### TASK OBJECTIVE:
In the records below, begin at the line containing "making your code" and end at the line containing "进一步收集Open Resolvers，获取数据进行分析 (157, 235)"; quote every line in that span exactly, including both boundary lines, and no others.

### INPUT RECORDS:
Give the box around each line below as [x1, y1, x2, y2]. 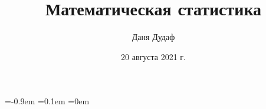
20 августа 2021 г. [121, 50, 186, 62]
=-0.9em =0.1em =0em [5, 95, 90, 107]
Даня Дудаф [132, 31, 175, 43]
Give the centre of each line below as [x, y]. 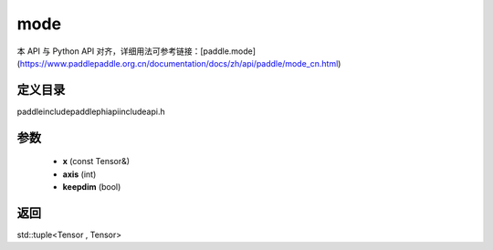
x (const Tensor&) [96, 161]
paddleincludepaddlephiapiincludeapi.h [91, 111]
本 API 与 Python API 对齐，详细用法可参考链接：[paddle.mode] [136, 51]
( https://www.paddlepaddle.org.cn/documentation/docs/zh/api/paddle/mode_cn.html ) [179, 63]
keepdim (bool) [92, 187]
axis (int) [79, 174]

...

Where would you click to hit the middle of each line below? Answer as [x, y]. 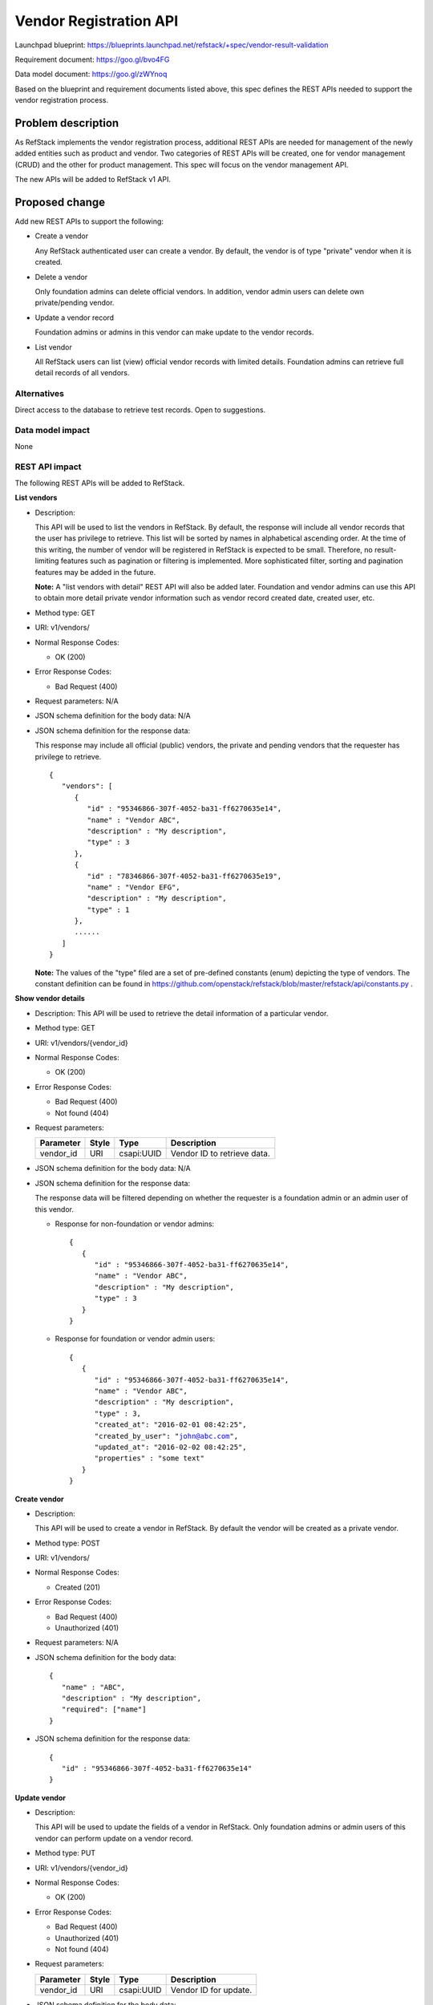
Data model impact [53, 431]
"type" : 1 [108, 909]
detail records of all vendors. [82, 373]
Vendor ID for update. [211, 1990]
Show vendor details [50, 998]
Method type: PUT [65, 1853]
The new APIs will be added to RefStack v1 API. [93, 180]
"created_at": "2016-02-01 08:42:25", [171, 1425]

==

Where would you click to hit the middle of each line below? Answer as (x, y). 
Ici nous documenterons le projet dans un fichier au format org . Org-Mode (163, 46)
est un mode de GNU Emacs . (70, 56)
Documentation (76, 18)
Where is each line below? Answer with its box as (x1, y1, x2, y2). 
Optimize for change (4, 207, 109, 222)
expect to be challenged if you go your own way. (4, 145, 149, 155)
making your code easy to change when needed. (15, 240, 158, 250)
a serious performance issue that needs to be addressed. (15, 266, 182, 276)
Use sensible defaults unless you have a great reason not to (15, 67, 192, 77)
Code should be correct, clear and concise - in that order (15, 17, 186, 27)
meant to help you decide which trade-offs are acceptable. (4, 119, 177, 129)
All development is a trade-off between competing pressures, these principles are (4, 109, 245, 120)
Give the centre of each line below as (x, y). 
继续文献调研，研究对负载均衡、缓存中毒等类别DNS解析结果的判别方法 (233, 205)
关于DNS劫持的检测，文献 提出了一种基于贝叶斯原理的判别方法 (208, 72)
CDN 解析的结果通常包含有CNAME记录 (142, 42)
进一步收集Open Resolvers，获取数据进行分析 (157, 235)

### YOUR SOLUTION:
making your code easy to change when needed. (15, 240, 158, 250)
a serious performance issue that needs to be addressed. (15, 266, 182, 276)
Use sensible defaults unless you have a great reason not to (15, 67, 192, 77)
Code should be correct, clear and concise - in that order (15, 17, 186, 27)
meant to help you decide which trade-offs are acceptable. (4, 119, 177, 129)
All development is a trade-off between competing pressures, these principles are (4, 109, 245, 120)
Give the centre of each line below as (x, y). 
继续文献调研，研究对负载均衡、缓存中毒等类别DNS解析结果的判别方法 (233, 205)
关于DNS劫持的检测，文献 提出了一种基于贝叶斯原理的判别方法 (208, 72)
CDN 解析的结果通常包含有CNAME记录 (142, 42)
进一步收集Open Resolvers，获取数据进行分析 (157, 235)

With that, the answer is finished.